The input Block Start

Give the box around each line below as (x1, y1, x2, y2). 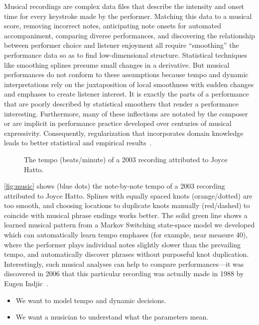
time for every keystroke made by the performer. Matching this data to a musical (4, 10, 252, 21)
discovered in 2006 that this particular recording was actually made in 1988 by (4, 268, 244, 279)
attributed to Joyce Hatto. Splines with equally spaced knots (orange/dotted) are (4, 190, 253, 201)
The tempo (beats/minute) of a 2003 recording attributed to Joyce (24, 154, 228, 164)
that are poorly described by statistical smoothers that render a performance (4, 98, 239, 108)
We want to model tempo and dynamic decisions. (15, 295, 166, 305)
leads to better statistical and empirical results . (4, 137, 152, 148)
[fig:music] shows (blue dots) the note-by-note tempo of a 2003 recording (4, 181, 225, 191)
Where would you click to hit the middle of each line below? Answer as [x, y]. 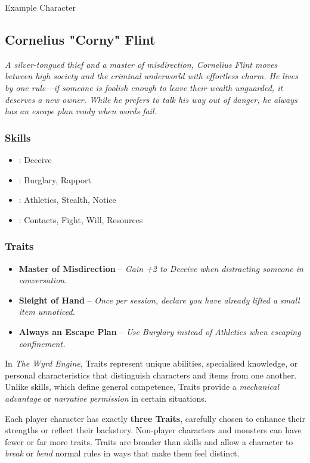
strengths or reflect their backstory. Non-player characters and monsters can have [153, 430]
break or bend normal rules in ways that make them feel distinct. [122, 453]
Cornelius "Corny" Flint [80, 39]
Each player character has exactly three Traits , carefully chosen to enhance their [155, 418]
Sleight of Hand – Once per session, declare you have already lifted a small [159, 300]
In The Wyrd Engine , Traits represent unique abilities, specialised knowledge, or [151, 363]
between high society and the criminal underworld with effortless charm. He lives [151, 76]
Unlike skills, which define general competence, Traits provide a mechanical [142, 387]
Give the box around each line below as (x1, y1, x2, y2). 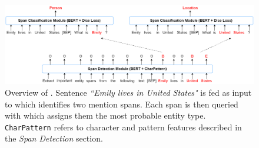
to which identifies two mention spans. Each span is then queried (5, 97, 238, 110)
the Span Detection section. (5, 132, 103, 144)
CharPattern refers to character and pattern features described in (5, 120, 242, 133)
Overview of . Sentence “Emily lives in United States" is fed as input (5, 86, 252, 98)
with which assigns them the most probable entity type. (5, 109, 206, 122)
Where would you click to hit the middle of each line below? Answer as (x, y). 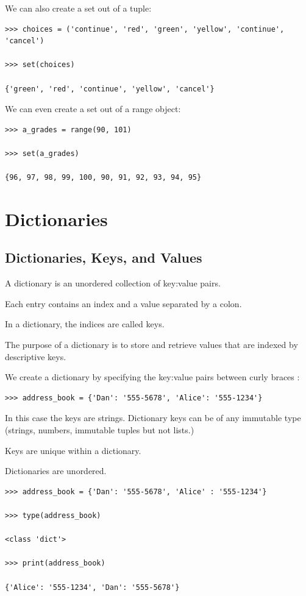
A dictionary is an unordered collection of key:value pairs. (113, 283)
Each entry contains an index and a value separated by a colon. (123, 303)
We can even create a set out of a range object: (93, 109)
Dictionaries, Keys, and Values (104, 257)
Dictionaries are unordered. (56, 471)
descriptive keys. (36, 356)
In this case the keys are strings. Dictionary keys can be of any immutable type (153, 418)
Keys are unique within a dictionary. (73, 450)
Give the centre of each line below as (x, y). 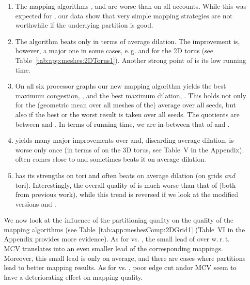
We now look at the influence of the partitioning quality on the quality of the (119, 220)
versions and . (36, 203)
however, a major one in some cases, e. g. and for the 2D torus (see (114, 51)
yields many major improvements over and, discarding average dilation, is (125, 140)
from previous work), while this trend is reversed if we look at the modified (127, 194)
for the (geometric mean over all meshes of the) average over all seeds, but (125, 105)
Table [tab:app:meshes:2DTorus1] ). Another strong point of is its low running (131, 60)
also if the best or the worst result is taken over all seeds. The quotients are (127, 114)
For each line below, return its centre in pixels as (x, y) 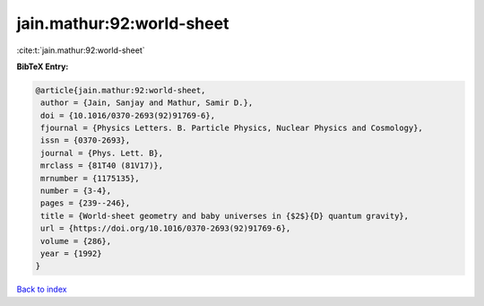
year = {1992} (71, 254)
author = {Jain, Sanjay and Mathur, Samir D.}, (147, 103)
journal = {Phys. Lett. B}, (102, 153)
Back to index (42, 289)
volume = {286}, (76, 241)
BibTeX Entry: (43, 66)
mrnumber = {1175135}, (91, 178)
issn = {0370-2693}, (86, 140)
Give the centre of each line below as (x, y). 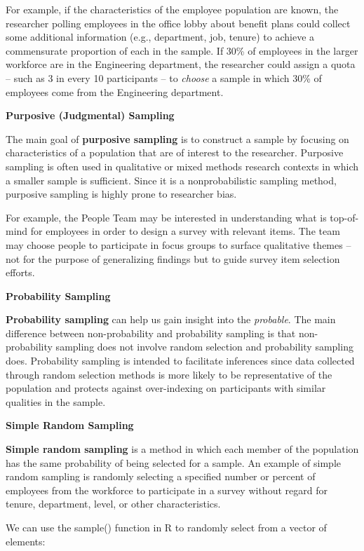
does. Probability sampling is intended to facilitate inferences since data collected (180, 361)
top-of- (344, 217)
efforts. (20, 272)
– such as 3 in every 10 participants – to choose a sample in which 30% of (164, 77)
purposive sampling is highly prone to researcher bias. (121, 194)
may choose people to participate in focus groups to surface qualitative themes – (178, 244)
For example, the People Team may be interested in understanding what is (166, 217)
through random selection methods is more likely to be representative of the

The input Block End

Please transcribe exactly the lines above from the line that has "efforts. (20, 272)" up to and including the line that has "may choose people"; no other line belongs in the answer.

efforts. (20, 272)
– such as 3 in every 10 participants – to choose a sample in which 30% of (164, 77)
purposive sampling is highly prone to researcher bias. (121, 194)
may choose people to participate in focus groups to surface qualitative themes – (178, 244)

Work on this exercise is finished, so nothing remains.